- Title: PHILIPPINES: MILITARY ARREST MAN WITH SUSPECTED LINKS TO OSAMA BIN LADEN.
- Date: 26th September 2001
- Summary: (U6) MANILA, PHILIPPINES (SEPTEMBER 24, 2001) (REUTERS - ACCESS ALL) 1. MV/PAN/CU/TILT: VARIOUS OF MOHAMMAD FAISAL DOMPOL IJAJIL, SUSPECTED ABU SAYYAF GUERRILLA BEING LED INTO CONFERENCE ROOM/ IJAJIL STANDING NEXT TO PHILIPPINE ARMY BRIGADIER GENERAL ARSENIO TECSON (2 SHOTS) 0.1 2. CU: (SOUNDBITE) (English) PHILIPPINE ARMY BRIGADIER GENERAL ARSENIO
- Embargoed: 11th October 2001 13:00
- Keywords:
- Location: MANILA AND BASILAN, PHILIPPINES
- Country: Philippines
- Reuters ID: LVA9NJEAI48N99IAKIR1RELYW6JU
- Story Text: The Philippine military has said it has arrested a
suspected supply chief for a
local Muslim rebel group which might have links to Saudi-born
dissident Osama bin Laden.
The Philippines said Monday (September 24) that it had
arrested the man with suspected links to a local Muslim
organisation and that the military would also question him
over the group's possible ties to Saudi-born dissident Osama
bin Laden.
Philippine troops arrested Mohammed Faisal Dompol Ijajil
in central Manila last week as a murder suspect but said he
will be interrogated "on all angles" including any links with
bin Laden.
Osama bin Laden is the main suspect in the September 11
attacks on the World Trade Center and the Pentagon.
"We have reason to believe that he heads the Manila-based
ASG (Abu Sayyaf group) cell," Brigadier-General Arsenio
Tecson, vice commander of the Philippine army, told a news
conference.
"(The Manila cell members) are particularly concerned with
the maintenance of the Manila-Basilan...material pipeline as
well as in the collection of intelligence in the metropolis,"
he added, giving no further details.
Tecson said Ijajil joined the Abu Sayyaf in 1994. The
group was founded in 1991, professing to fight for an
independent homeland in the country's mainly Muslim south but
pursuing kidnap-for-ransom as its main activity.
The group's previous demands have included releasing
suspects in the 1993 bombing attempt on the World Trade Center
in exchange for releasing its own hostages.
The Abu Sayyaf is holding 18 United States and Filipino
hostages it snatched earlier this year from a beach resort on
the western island of Palawan.
Ijajil joins more than 150 Abu Sayyaf members and
sympathisers arrested since July in crackdowns on their
stronghold, southern Basilan island.
Tecson said national police and the military were still
investigating the cell's operations in Manila.

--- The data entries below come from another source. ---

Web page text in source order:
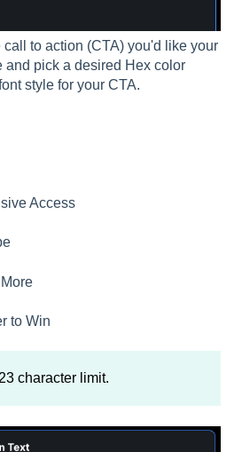
call to action (CTA) you'd like your
and pick a desired Hex color
style for your CTA.
Access
to Win
character limit.

On Sunday (September 23) the Philippine government said
that the FBI in the United States had asked to interrogate
captured Abu Sayyaf members, some of whom could face charges
in American courts.
Tecson said Ijajil was unlikely to face extradition, but
would be interrogated in the Philippines on issues including
connections abroad and possible links to bin Laden.
"Basically, at this point he's being investigated on all
angles, and (a link to bin Laden) is one of those," Tecson
said.
The Philippine military has accused the Abu Sayyaf and
other local Muslim separatists of receiving funds from
billionaire bin Laden.
Bin Laden has funded the building of mosques and schools
in the south through his brother-in-law Mohammad Jamal
Khalifa, who is married to a Filipina.